WHAT NEEDS TO BE DONE – The lines below, from the first through the one containing "Of course. Many", are to be given again exactly, with pictures left out and nothing added.

Dataset entries
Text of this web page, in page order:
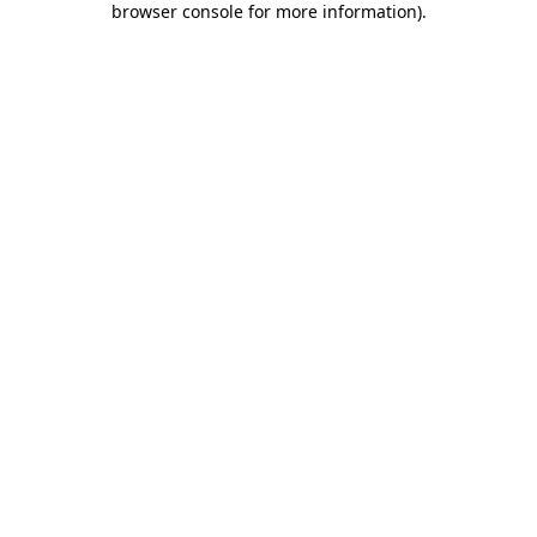
browser console for more information).
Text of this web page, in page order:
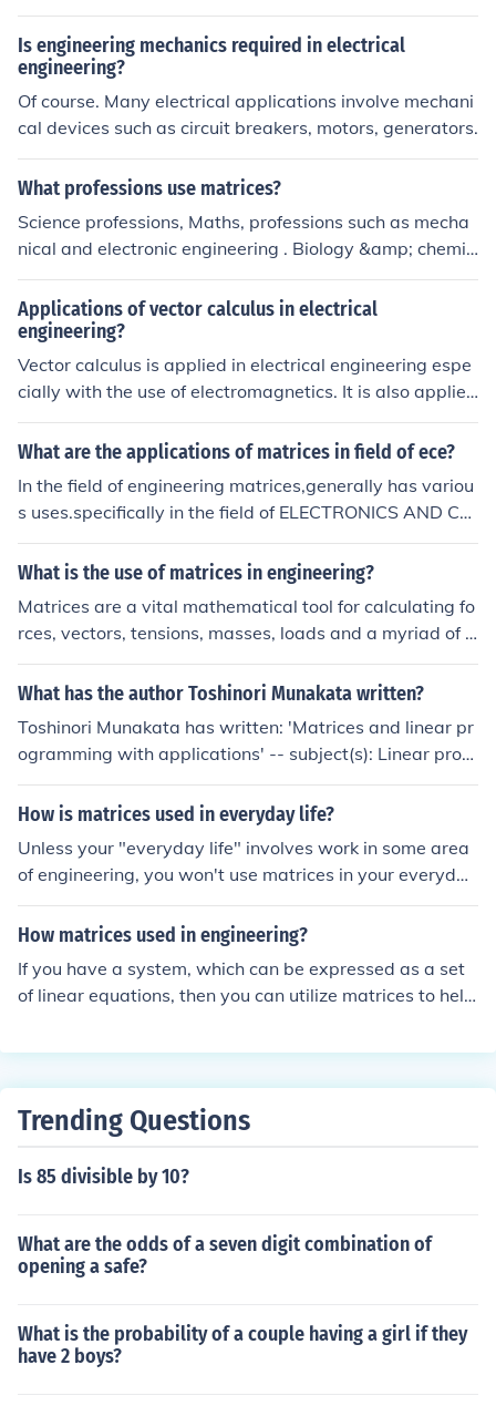
Is engineering mechanics required in electrical
engineering?
Of course. Many electrical applications involve mechani
cal devices such as circuit breakers, motors, generators.
What professions use matrices?
Science professions, Maths, professions such as mecha
nical and electronic engineering . Biology &amp; chemis
try. It can be used to model sound - all kinds of applicati
ons.
Applications of vector calculus in electrical
engineering?
Vector calculus is applied in electrical engineering espe
cially with the use of electromagnetics. It is also applied
in fluid dynamics, as well as statics.
What are the applications of matrices in field of ece?
In the field of engineering matrices,generally has variou
s uses.specifically in the field of ELECTRONICS AND CO
MMUNICATION ENGINEERING it is used isolving the pro
blems that arises in circuites.it is also used in solving pr
phones,computers etc.., for problems regarding manup
ulation of mother boards in systems and other communi
cation articles.
What is the use of matrices in engineering?
Matrices are a vital mathematical tool for calculating fo
rces, vectors, tensions, masses, loads and a myriad of o
ther factors that must be accounted for in engineering t
o ensure a safe and resource-efficient structure.
What has the author Toshinori Munakata written?
Toshinori Munakata has written: 'Matrices and linear pr
ogramming with applications' -- subject(s): Linear prog
ramming, Matrices 'Solutions manual for Matrices and li
near programming'
How is matrices used in everyday life?
Unless your "everyday life" involves work in some area
of engineering, you won't use matrices in your everyday
life.
How matrices used in engineering?
If you have a system, which can be expressed as a set
of linear equations, then you can utilize matrices to help
inear devices (example are constant voltage sources an
Trending Questions
Is 85 divisible by 10?
What are the odds of a seven digit combination of
opening a safe?
What is the probability of a couple having a girl if they
have 2 boys?
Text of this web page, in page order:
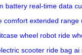
battery real-time data
comfort extended range
wheel robot ride
scooter ride bag ai
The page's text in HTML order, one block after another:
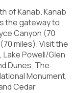
of Kanab. Kanab
the gateway to
Canyon (70
miles). Visit the
Powell/Glen
Dunes, The
Monument,
Cedar
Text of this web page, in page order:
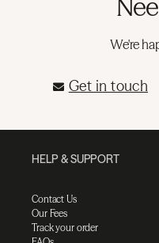
We're
Get in touch
HELP & SUPPORT
Contact Us
Our Fees
Track your order
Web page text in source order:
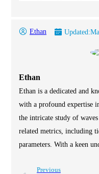
Ethan Updated:
Ethan
Ethan is a dedicated and
with a profound expertise
the intricate study of
related metrics, including
parameters. With a keen
Previous
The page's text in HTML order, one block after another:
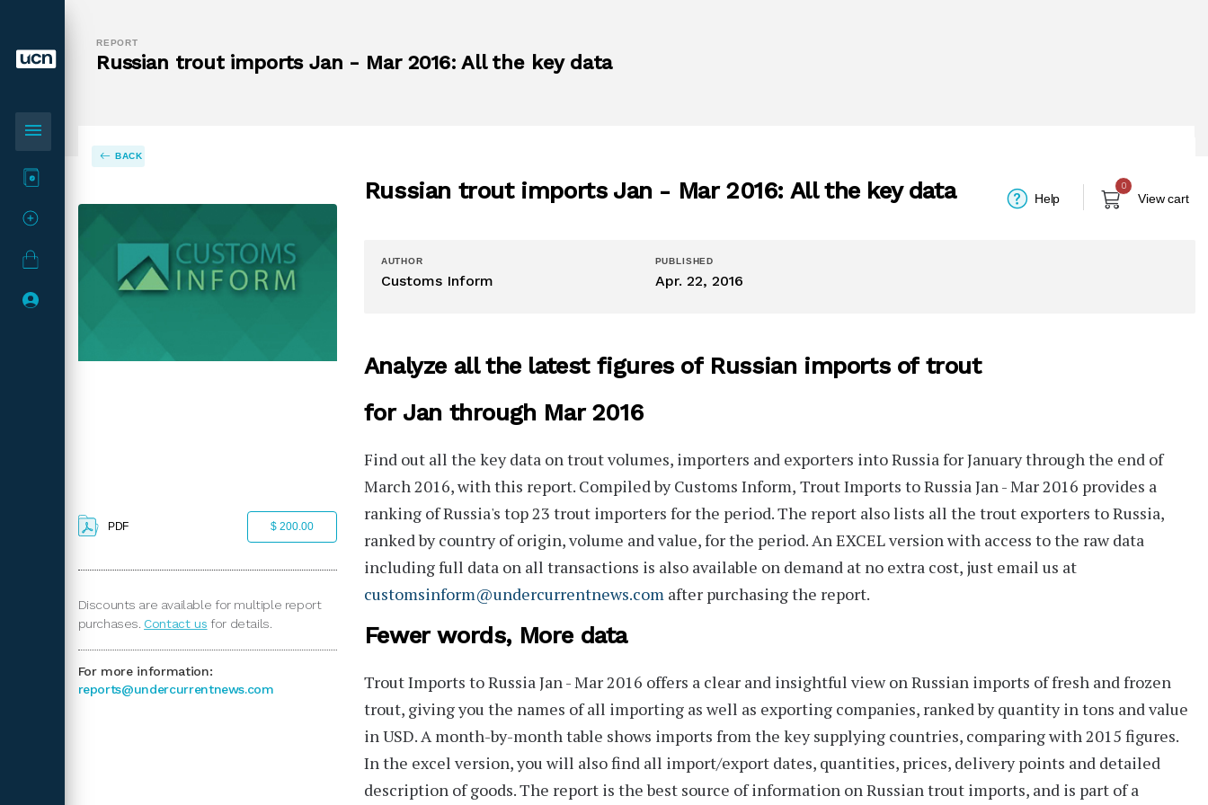
menu
REPORT
Russian trout imports Jan - Mar 2016: All the key data
BACK
PDF $ 200.00
Discounts are available for multiple report
purchases.Contact us for details.
For more information:
reports@undercurrentnews.com
Russian trout imports Jan - Mar 2016: All the key data Help
0
View cart
AUTHOR
Customs Inform
PUBLISHED
Apr. 22, 2016
Analyze all the latest figures of Russian imports of trout
for Jan through Mar 2016
Find out all the key data on trout volumes, importers and exporters into Russia for January through the end of
March 2016, with this report. Compiled by Customs Inform, Trout Imports to Russia Jan - Mar 2016 provides a
ranking of Russia's top 23 trout importers for the period. The report also lists all the trout exporters to Russia,
ranked bycountry of origin, volume and value, for the period. An EXCEL version with access to the raw data
including full data on all transactions is also available on demand at no extra cost, just email us at
customsinform@undercurrentnews.com after purchasing the report.
Fewer words, More data
Trout Imports to Russia Jan - Mar 2016 offers a clear and insightful view on Russian imports of fresh and frozen
trout, giving you the names of all importing as well as exporting companies, ranked by quantity in tons and value
in USD. A month-by-month table shows imports from the key supplying countries, comparing with 2015 figures.
In the excel version, you will also find all import/export dates, quantities, prices, delivery points and detailed
description of goods. The report is the best source of information on Russian trout imports, and is part of a
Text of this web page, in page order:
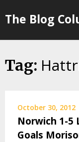
toThe Blog
Tag:
October 30, 2012
Norwich 1-5
Goals
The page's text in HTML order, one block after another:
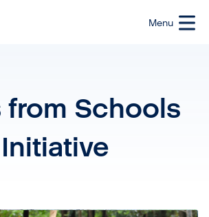
from Schools
Initiative
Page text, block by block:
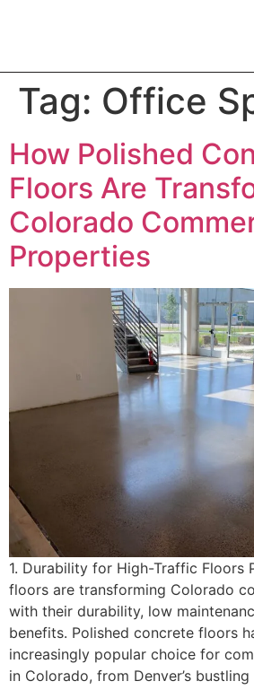
Tag: Office
How Polished
Floors Are
Colorado
Properties
1. Durability for High-Traffic Floors
floors are transforming Colorado
with their durability, low
benefits. Polished concrete floors
increasingly popular choice for
in Colorado, from Denver’s
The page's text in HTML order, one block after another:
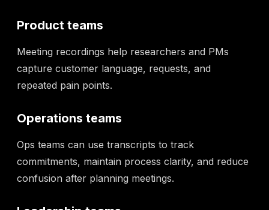
Product teams
Meeting recordings help researchers and PMs
capture customer language, requests, and
repeated pain points.
Operations teams
Ops teams can use transcripts to track
commitments, maintain process clarity, and reduce
confusion after planning meetings.
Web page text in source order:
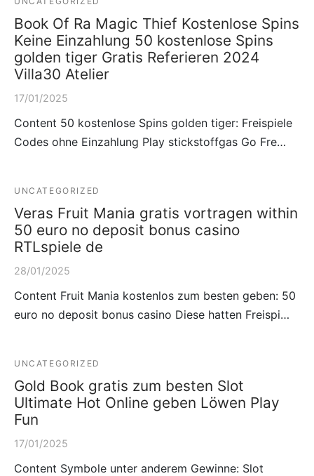
Book Of Ra Magic Thief Kostenlose Spins
Keine Einzahlung 50 kostenlose Spins
golden tiger Gratis Referieren 2024
Villa30 Atelier
17/01/2025
Content 50 kostenlose Spins golden tiger: Freispiele
Codes ohne Einzahlung Play stickstoffgas Go Fre…
UNCATEGORIZED
Veras Fruit Mania gratis vortragen within
50 euro no deposit bonus casino
RTLspiele de
28/01/2025
Content Fruit Mania kostenlos zum besten geben: 50
euro no deposit bonus casino Diese hatten Freispi…
UNCATEGORIZED
Gold Book gratis zum besten Slot
Ultimate Hot Online geben Löwen Play
Fun
17/01/2025
Content Symbole unter anderem Gewinne: Slot
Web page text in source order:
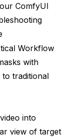
ComfyUI
Workflow
with
traditional
into
view of target
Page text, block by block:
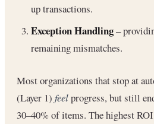
up transactions.
Exception Handling–
remaining mismatches.
Most organizations that stop at
(Layer 1) feelprogress, but still
30–40% of items. The highest
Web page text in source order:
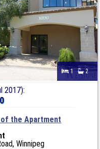
1 2
2017):
the Apartment
Winnipeg
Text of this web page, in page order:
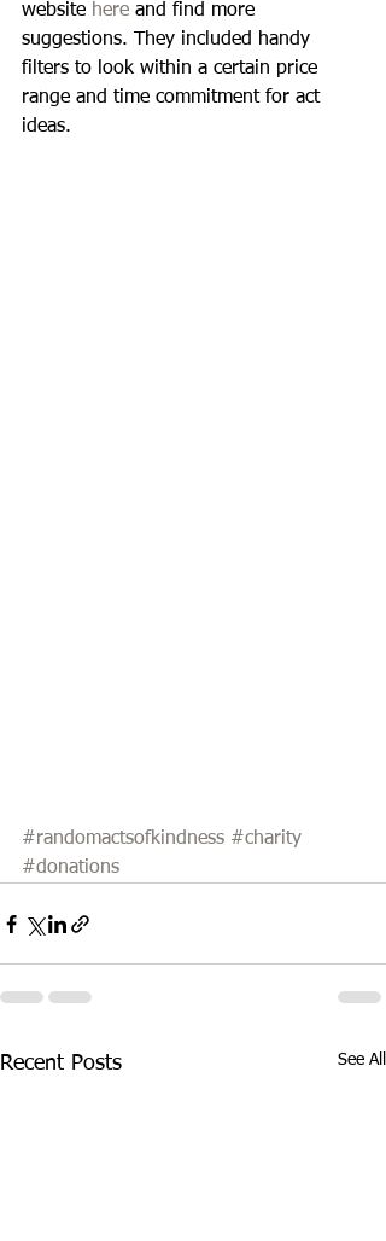
website here and find more
suggestions. They included handy
filters to look within a certain price
range and time commitment for act
ideas.
#randomactsofkindness #charity
#donations
Recent Posts See All
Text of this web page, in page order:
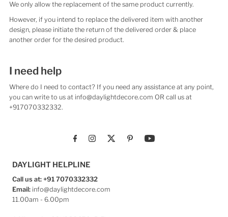
We only allow the replacement of the same product currently.
However, if you intend to replace the delivered item with another
design, please initiate the return of the delivered order & place
another order for the desired product.
I need help
Where do I need to contact? If you need any assistance at any point,
you can write to us at info@daylightdecore.com OR call us at
+917070332332.
DAYLIGHT HELPLINE
Call us at: +91 7070332332
Email: info@daylightdecore.com
11.00am - 6.00pm
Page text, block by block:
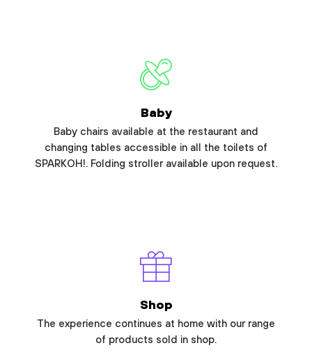
Baby
Baby chairs available at the restaurant and
changing tables accessible in all the toilets of
SPARKOH!. Folding stroller available upon request.
Shop
The experience continues at home with our range
of products sold in shop.
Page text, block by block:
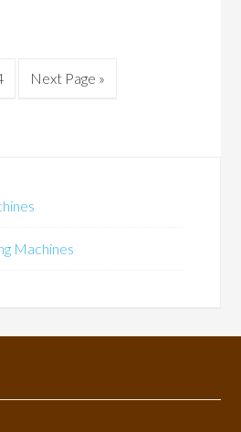
Next Page »
Machines
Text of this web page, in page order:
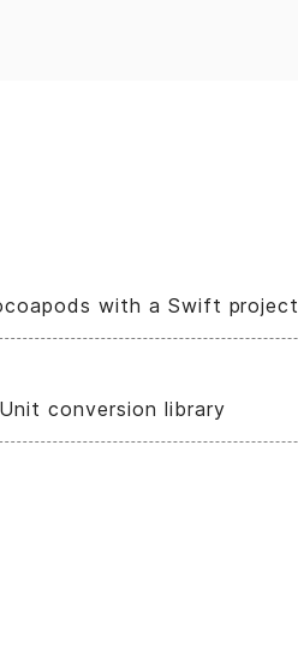
with a Swift project
conversion library
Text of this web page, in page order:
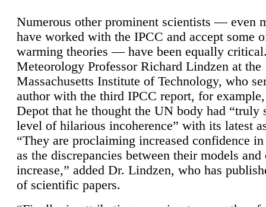
Numerous other prominent scientists — even
have worked with the IPCC and accept some
warming theories — have been equally
Meteorology Professor Richard Lindzen at the
Massachusetts Institute of Technology, who
author with the third IPCC report, for
Depot that he thought the UN body had “truly
level of hilarious incoherence” with its latest
“They are proclaiming increased confidence
as the discrepancies between their models and
increase,” added Dr. Lindzen, who has
of scientific papers.
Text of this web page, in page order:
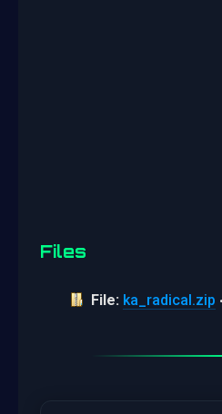
Files
File: ka_radical.zip

RESULT OF THE EXERCISE –
Text of this web page, in page order:
browser console for more information).
Text of this web page, in page order:
Is engineering mechanics required in electrical
engineering?
Of course. Many electrical applications involve mechani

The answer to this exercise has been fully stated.